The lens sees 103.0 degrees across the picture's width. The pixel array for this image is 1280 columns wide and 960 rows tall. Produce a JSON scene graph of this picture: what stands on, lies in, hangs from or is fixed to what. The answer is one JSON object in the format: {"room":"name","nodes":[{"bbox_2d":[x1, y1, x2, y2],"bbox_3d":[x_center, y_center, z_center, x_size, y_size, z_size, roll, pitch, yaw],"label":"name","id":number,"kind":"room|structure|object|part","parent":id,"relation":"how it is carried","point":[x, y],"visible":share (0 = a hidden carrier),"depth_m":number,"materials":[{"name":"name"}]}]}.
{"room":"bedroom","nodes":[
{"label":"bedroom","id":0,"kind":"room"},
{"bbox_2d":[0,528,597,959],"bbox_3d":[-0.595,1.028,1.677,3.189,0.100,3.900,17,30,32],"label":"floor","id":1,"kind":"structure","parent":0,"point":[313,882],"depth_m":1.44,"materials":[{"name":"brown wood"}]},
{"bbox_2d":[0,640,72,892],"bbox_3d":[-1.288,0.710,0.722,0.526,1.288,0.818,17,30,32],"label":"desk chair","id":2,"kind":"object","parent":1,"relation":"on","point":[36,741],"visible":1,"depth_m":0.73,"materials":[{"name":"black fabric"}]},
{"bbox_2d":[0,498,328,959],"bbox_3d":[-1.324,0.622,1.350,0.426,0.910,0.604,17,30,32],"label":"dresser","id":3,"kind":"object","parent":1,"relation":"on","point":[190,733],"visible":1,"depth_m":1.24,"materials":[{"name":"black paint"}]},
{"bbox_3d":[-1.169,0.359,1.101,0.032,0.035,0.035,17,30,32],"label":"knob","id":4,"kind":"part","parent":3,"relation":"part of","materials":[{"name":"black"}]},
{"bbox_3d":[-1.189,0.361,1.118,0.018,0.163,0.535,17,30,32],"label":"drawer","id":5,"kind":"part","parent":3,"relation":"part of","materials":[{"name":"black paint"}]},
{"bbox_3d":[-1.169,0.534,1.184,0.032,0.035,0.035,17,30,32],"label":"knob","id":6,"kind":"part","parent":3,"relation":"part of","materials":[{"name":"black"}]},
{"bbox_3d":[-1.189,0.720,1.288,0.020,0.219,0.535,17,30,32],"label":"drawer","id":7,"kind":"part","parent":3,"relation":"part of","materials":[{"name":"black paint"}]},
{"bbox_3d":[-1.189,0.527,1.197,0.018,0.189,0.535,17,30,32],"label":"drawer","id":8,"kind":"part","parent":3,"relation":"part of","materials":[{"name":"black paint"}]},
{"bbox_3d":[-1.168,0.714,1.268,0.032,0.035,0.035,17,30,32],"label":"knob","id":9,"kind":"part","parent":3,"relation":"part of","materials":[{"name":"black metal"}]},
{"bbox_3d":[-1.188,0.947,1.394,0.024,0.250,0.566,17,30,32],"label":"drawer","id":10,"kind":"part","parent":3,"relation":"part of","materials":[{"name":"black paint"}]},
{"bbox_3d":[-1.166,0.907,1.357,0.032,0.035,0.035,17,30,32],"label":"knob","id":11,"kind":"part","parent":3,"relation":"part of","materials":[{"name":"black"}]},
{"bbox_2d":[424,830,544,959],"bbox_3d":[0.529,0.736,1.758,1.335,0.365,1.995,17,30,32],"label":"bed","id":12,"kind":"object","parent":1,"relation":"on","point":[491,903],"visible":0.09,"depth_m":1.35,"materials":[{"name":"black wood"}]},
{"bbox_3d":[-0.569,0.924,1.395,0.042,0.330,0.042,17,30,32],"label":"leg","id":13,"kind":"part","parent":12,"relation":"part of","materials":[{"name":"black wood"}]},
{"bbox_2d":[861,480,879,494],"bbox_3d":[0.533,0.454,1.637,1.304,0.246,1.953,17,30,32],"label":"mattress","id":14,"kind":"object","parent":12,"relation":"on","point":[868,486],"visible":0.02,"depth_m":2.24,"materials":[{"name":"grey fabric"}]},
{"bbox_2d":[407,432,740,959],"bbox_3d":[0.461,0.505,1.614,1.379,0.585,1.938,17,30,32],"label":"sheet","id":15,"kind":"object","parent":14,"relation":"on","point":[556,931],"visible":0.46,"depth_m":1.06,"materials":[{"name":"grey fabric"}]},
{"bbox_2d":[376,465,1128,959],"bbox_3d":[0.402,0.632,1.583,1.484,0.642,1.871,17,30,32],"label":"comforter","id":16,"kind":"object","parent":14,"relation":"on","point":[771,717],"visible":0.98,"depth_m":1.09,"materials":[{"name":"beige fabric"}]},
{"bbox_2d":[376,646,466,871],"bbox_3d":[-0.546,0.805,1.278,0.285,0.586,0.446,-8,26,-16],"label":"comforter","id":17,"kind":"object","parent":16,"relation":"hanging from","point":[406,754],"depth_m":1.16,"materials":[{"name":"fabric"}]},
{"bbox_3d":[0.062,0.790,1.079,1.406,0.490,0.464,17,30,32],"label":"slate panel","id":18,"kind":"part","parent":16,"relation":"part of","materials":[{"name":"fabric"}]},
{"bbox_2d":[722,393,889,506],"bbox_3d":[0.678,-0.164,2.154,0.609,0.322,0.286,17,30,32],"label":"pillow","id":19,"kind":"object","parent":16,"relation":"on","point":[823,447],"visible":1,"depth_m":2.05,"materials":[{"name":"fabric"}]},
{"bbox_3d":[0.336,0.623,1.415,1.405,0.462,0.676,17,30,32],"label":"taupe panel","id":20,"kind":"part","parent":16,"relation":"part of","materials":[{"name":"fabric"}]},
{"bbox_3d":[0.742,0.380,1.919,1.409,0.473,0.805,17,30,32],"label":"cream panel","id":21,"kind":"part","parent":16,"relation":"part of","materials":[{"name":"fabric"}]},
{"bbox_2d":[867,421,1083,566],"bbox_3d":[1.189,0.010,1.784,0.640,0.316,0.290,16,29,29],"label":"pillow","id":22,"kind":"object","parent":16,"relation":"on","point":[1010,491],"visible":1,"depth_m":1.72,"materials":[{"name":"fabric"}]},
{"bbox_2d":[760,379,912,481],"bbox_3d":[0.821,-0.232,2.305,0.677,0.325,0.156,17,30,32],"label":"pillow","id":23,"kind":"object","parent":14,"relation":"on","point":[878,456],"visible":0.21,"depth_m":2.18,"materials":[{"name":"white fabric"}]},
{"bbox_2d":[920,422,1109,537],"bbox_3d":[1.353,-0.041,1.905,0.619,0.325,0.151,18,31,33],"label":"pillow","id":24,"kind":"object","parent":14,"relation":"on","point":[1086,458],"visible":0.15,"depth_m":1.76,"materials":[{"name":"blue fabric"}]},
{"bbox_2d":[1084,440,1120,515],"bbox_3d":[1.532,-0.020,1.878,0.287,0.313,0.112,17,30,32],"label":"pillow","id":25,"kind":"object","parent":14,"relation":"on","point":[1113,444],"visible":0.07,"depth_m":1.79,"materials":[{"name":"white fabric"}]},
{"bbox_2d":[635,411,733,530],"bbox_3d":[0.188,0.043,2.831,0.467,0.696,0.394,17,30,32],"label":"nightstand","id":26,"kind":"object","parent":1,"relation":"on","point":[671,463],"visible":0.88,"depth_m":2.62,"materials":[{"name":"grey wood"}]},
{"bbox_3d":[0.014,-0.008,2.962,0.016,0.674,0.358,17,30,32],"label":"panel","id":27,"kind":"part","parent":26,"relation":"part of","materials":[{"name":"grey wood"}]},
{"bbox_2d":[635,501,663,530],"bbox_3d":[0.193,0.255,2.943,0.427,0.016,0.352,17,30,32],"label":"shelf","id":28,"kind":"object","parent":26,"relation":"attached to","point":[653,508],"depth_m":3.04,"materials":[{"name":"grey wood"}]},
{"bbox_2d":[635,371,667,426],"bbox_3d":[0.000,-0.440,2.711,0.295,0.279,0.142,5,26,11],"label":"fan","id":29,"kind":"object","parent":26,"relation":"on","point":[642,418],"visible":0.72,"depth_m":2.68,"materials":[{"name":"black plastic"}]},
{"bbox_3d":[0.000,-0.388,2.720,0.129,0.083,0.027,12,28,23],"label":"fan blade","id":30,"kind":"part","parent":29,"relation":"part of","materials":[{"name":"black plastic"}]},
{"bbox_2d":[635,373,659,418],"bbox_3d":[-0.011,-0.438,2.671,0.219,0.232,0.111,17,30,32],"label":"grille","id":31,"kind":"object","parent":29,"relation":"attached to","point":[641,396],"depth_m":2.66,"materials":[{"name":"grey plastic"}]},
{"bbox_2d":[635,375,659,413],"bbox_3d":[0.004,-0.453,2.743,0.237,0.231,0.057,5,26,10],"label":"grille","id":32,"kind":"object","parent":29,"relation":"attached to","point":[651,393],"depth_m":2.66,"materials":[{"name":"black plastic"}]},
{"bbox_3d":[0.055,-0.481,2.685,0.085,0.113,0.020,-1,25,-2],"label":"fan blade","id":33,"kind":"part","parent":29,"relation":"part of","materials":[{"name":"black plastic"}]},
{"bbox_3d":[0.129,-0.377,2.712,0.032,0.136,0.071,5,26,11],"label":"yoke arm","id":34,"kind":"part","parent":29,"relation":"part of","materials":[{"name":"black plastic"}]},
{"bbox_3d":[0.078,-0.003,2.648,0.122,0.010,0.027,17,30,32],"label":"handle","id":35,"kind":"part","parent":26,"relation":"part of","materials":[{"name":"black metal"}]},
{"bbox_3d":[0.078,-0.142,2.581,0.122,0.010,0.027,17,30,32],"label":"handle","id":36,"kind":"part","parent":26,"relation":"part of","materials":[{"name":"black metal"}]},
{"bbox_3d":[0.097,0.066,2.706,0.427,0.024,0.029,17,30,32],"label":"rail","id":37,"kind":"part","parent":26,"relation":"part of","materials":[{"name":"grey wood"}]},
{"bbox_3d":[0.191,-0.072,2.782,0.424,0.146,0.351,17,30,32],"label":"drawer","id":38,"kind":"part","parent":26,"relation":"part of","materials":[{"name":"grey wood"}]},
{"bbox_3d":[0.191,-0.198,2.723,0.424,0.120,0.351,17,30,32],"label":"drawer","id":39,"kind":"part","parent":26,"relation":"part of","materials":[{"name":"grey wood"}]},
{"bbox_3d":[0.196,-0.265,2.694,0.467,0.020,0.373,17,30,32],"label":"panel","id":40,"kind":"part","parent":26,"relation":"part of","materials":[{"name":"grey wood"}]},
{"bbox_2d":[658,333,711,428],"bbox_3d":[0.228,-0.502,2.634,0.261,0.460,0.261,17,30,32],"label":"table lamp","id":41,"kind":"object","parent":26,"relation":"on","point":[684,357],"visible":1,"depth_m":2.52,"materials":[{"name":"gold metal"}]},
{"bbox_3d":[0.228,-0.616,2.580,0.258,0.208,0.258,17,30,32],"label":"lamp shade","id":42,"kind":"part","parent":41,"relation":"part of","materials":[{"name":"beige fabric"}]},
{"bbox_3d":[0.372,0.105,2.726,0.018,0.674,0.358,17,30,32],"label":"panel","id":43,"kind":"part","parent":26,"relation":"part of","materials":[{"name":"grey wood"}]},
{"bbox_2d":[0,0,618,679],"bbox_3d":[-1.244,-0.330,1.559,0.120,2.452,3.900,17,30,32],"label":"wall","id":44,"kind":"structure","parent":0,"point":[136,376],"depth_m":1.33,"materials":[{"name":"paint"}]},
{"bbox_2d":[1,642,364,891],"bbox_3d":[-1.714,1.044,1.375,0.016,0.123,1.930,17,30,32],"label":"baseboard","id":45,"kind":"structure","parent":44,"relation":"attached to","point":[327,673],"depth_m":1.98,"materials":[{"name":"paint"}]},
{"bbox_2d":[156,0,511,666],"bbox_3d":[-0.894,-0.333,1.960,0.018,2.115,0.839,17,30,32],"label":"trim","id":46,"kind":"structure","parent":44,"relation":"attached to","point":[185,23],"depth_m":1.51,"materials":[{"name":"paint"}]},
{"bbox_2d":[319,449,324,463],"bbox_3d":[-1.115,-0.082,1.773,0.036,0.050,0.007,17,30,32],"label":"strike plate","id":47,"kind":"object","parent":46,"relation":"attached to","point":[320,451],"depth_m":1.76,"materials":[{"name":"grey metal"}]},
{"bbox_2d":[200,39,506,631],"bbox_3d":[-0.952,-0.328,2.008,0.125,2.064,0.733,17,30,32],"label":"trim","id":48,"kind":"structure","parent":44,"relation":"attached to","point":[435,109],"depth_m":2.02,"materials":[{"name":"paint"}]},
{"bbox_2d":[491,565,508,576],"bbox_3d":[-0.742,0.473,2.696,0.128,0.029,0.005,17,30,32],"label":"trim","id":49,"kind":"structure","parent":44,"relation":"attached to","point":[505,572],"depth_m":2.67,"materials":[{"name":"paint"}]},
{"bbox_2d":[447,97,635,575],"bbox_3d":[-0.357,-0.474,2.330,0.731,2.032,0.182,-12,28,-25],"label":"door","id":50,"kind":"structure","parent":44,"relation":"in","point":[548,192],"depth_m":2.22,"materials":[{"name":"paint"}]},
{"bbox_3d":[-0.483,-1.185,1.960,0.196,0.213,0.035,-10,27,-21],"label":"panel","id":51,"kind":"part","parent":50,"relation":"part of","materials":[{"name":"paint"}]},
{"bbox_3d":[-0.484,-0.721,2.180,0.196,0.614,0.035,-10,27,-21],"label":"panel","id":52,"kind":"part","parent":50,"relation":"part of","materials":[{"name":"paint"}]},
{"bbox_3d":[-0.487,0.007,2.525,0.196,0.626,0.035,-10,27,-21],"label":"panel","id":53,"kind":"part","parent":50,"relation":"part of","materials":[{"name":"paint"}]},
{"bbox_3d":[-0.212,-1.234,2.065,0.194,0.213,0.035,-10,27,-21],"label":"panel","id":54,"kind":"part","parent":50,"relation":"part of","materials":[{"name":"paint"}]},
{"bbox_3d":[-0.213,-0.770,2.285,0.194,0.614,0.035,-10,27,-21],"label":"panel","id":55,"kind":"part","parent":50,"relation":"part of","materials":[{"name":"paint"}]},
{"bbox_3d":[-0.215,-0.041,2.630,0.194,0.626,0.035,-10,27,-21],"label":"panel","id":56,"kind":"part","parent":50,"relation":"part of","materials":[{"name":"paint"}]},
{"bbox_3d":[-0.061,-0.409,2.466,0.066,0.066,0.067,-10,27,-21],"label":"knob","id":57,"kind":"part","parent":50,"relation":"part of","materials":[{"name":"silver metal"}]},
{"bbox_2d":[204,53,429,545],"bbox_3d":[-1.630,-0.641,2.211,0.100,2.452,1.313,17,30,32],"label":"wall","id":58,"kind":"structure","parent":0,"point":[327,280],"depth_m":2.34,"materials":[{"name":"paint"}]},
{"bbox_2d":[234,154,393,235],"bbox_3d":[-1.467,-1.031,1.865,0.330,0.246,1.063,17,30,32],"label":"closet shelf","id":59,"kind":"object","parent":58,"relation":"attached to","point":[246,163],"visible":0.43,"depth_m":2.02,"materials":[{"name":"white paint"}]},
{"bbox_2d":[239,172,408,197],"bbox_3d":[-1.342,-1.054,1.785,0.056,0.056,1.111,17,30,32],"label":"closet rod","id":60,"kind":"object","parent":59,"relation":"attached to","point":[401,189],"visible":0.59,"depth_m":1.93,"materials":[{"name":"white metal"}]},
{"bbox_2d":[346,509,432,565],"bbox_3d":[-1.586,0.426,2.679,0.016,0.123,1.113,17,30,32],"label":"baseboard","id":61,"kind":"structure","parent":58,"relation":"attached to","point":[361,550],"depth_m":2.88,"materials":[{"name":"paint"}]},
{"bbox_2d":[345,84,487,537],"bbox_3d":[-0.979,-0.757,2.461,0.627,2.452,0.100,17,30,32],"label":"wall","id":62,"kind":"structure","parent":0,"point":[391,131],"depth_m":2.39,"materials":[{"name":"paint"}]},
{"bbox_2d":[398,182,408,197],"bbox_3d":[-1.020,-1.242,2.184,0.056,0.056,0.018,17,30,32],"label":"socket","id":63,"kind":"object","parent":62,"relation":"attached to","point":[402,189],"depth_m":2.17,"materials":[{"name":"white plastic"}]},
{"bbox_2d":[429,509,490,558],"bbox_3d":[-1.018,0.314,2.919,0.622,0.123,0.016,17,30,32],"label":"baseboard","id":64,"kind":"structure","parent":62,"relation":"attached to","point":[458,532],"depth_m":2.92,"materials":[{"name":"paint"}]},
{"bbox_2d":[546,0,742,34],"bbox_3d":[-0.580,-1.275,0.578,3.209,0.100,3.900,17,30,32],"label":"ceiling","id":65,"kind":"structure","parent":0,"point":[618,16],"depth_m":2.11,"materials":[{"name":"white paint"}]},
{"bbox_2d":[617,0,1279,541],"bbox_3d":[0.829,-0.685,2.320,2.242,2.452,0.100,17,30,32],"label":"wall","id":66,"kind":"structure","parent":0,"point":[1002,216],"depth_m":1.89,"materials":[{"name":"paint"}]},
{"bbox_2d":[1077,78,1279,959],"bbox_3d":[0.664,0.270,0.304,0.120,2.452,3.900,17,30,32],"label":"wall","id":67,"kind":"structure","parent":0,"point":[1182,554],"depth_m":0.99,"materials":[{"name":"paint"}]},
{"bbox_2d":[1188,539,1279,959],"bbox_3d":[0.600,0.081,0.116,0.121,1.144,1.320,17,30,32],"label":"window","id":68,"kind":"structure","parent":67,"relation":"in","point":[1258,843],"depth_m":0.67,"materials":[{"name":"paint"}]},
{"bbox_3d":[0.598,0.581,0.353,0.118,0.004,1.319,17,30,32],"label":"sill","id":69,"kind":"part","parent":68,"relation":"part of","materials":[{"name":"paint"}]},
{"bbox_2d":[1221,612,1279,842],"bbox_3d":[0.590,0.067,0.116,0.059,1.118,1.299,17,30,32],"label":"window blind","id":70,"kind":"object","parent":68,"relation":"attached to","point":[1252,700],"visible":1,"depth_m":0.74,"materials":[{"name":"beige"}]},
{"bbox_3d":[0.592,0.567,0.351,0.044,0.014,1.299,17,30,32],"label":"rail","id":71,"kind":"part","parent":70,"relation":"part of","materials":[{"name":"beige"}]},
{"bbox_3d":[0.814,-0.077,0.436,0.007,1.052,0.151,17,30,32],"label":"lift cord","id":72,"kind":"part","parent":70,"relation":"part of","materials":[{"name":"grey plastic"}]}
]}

* **Work to be completed**
What lines in the material above include "bedroom"? Copy every one of them.

* **Response below**
{"room":"bedroom","nodes":[
{"label":"bedroom","id":0,"kind":"room"},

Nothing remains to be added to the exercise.